They will work with the MiniCommander II, but sadly not with the Cruise Commander or CC-Lite. They apparently have an incompatible motor, I tried a Cruise Commander and it was very jerky at low speed. This is a fairly common issue with certain motor designs. It does run fine with the MiniCommander II, I sky-wired it to test, and I'll eventually get around to installing it.


----------



## eddiem (Dec 3, 2015)

gunrunnerjohn said:


> They will work with the MiniCommander II, but sadly not with the Cruise Commander or CC-Lite. They apparently have an incompatible motor, I tried a Cruise Commander and it was very jerky at low speed. This is a fairly common issue with certain motor designs. It does run fine with the MiniCommander II, I sky-wired it to test, and I'll eventually get around to installing it.
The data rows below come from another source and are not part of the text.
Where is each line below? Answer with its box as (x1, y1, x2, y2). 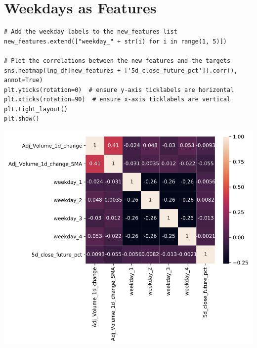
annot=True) (4, 77, 43, 84)
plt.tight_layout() (4, 105, 68, 113)
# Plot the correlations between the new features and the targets (4, 57, 231, 64)
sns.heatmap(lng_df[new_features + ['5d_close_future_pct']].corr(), (4, 67, 238, 74)
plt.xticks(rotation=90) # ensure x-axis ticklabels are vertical (4, 96, 231, 103)
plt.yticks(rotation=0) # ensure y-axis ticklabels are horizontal (4, 86, 234, 93)
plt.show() (4, 115, 40, 123)
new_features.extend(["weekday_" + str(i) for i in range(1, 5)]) (4, 38, 227, 45)
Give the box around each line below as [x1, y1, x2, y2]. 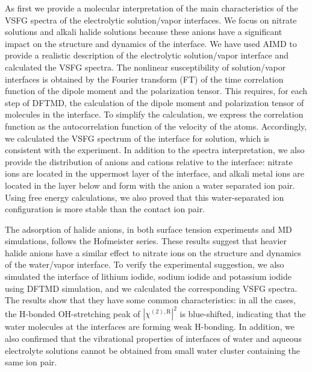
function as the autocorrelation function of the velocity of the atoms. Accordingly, [5, 119, 307, 132]
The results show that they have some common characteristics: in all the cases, [5, 294, 296, 306]
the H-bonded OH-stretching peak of [5, 307, 140, 320]
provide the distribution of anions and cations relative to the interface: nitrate [5, 155, 293, 168]
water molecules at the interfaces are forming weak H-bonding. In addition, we [5, 320, 295, 333]
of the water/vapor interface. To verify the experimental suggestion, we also [5, 258, 284, 271]
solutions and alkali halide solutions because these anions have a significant [5, 25, 282, 38]
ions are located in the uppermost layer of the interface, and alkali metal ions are [5, 167, 305, 180]
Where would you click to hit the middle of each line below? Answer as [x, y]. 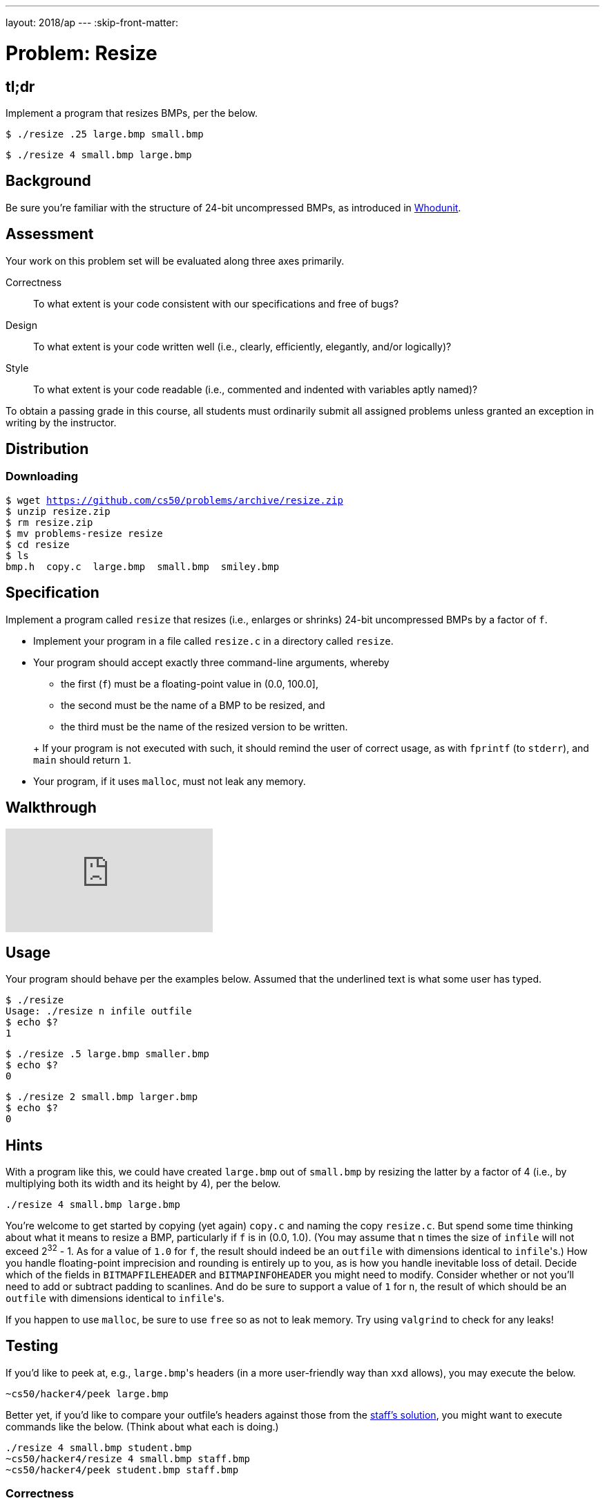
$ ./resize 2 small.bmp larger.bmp [102, 1097]
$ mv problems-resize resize [84, 533]
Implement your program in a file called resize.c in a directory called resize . [213, 641]
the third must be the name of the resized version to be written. [204, 726]
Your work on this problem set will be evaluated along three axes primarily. [175, 261]
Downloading [42, 476]
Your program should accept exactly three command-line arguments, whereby [211, 662]
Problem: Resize [81, 53]
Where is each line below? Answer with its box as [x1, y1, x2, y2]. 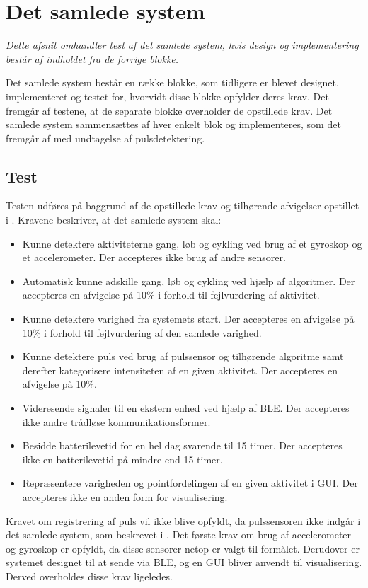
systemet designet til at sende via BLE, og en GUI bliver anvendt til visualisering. [6, 555, 362, 570]
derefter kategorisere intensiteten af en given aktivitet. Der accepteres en [22, 362, 338, 377]
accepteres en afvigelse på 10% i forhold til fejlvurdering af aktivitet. [22, 287, 320, 302]
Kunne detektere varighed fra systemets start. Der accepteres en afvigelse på [22, 311, 355, 326]
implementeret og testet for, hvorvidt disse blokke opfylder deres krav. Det [6, 88, 329, 103]
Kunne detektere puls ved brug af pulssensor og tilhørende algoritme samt [22, 349, 344, 364]
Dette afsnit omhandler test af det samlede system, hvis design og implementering [6, 38, 359, 52]
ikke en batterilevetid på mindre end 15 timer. [22, 451, 223, 466]
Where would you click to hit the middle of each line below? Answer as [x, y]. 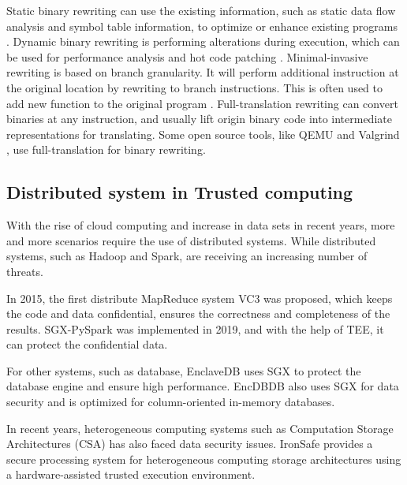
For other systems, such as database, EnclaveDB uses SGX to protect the [184, 370]
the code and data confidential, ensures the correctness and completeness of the [198, 313]
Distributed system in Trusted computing [180, 192]
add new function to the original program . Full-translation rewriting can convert [202, 103]
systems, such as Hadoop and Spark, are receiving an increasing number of [187, 256]
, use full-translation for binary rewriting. [106, 149]
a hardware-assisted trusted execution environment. [131, 474]
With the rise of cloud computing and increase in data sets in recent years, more [201, 225]
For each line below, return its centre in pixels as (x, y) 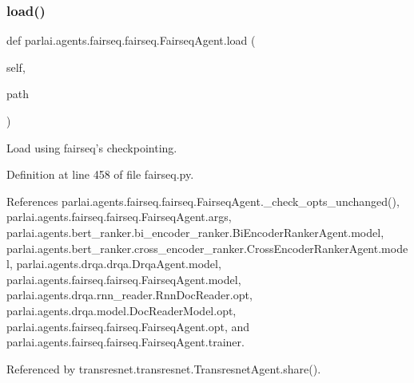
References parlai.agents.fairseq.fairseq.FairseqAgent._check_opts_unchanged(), (203, 201)
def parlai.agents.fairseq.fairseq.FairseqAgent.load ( (131, 40)
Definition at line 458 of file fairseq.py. (100, 174)
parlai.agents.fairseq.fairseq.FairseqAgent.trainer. (125, 342)
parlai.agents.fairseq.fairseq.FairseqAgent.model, (124, 279)
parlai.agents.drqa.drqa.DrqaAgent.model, (119, 264)
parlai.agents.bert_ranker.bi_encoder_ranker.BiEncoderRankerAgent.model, (195, 232)
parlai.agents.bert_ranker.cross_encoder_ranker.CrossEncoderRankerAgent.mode (207, 248)

The CC-lite seems Ok with my Beep.... I was hoping it would be good for the Budd

..that because I have a few CC-Lites! The good news is that the MiniCommander II looks like a bargain! 

Thanks!
Ed


----------



## gunrunnerjohn (Nov 10, 2010)

The CC-Lite works fine in the BEEP, I have one as well. However, the BUDD car has a different motor and it doesn't work at all. Give it a quick try, you just have to wire power and motor. You can just short the PGM/RUN to program it and then test. The low speed performance will be amusing, but not useful.


----------